The ship was quiet. Most people were sleeping soundly, unaware of the drama unfolding in our lives. A light shone under the wardroom door, and I opened it to find Captain Whitmer and Patrick sitting at a table. They looked up at me with sympathetic smiles. Across the room, a group of pilots nursed steaming coffee and talked quietly over a map. I filled my mug and sat down at the table. A few minutes later, our three watch alarms went off simultaneously. At least I wasn’t the only one who couldn’t sleep.
We walked down to the hangar bay with a nonchalance I doubt any of us really felt. I know I didn’t. This was it. A real mission. A combat mission. I thought back to all my training and the instructors who had combat experience. They had seemed better than us, calmer, more assured, more capable. I didn’t feel that way now. I was just a boot lieutenant caught up in something beyond my control. The weight pressed down again, the burden of responsibility and the hope, above all else, that I wouldn’t do anything stupid and get people killed.
I sat on my pack beneath the fluorescent lights and opened cardboard boxes of rifle ammunition. Live rounds. My hands were shaking as I loaded the magazines. Each bullet weighed about an ounce, a wide brass casing tapering to a lethal, copper-jacketed point. I had loaded thousands of live rounds in training but had never really examined them. They looked dangerous. I wondered whether any of mine would end up inside another human being before the night was over.
We filed past the open elevator shaft to test fire our weapons out over the dark ocean. My rifle cracked and jumped in my hands. The purpose of a test fire isn’t to make sure the gun fires that first time, but to ensure that the next bullet is seated in the chamber, ready to go. The sound of shots reverberated off the metal walls, and acrid cordite hung in the air.
The platoon lined up on the nonskid floor of the ramp leading to the flight deck. Each Marine sat in the order in which he would board the helicopter. That order, when reversed, was how we would hit the ground at Panjgur. Fire teams and machine gun squads sat together. I sat alone at the back, first man off the bird.

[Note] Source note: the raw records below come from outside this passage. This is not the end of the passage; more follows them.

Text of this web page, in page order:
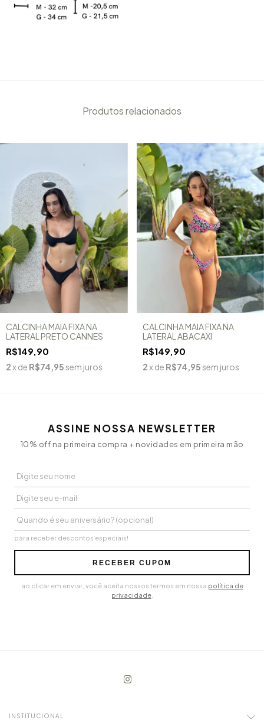
Produtos relacionados
CALCINHA MAIA FIXA NA
LATERAL PRETO CANNES
R$149,90
2x de R$74,95 sem juros
CALCINHA MAIA FIXA NA
LATERAL ABACAXI
R$149,90
2x de R$74,95 sem juros
ASSINE NOSSA NEWSLETTER
10% off na primeira compra + novidades em primeira mão
para receber descontos especiais!
RECEBER CUPOM
ao clicar em enviar, você aceita nossos termos em nossa política de
privacidade.
INSTITUCIONAL

Captain Whitmer, bulky in his body armor, called the lieutenants and sergeants over to where he stood in a corner. I expected a last-minute change to the plan or maybe a final reminder of our rules of engagement.
“If any of you screw up and get a Marine killed tonight,” he said without preamble, “I will personally put a bullet in your head.”
I caught Patrick’s eye and we mustered a quiet “Aye-aye, sir.” Captain Whitmer walked off. The hangar bay was too crowded to talk privately with Patrick, so I returned to my place in the line of Marines waiting on the ramp. Whitmer’s comment gnawed at me. Did he not trust us? Did he think we weren’t taking the mission seriously? If it had been an attempt to motivate us, it failed. I tried to put it out of my mind and focus on getting ready to go.
I fitted a rubber life preserver around my neck and pulled on a pair of green Nomex shooting gloves. The life preserver had a carbon dioxide cartridge and a strobe light that would activate upon hitting the water. The gloves would keep my hands from being burned in a fire and allow me to grab weapons hot from shooting.
After all the training, all the classes at Quantico and patrols at Camp Pendleton, I had a picture in my mind of how it would be. Momentous, significant, high drama. But grandiose phrases such as “in harm’s way” and “Godspeed” just didn’t fit. Around me sat a few dozen Marines waiting to launch. I saw ordinary guys doing a job. I didn’t think about the sweep of history, about the Afghan people or protecting America. My mind was on call signs and radio frequencies and the satellite pictures of the Black Hawk. Any fear or reservation disappeared in the task at hand. Sitting there in the dark with my rifle suddenly seemed to be the most natural thing in the world.
Staff Sergeant Marine snapped me back to the hangar bay. “You’ll regret not bringing the mortars, sir, about the time the hajis are overrunning your perimeter.” He was walking along the line of troops, talking to the Marines waiting to leave.
His tone was joking, but I knew he wished he was joining us. I did, too. Before I could answer, the intercom announced, “Call away, call away!” — our signal to board the helos.
Marine clapped my shoulder. “Stay safe tonight.”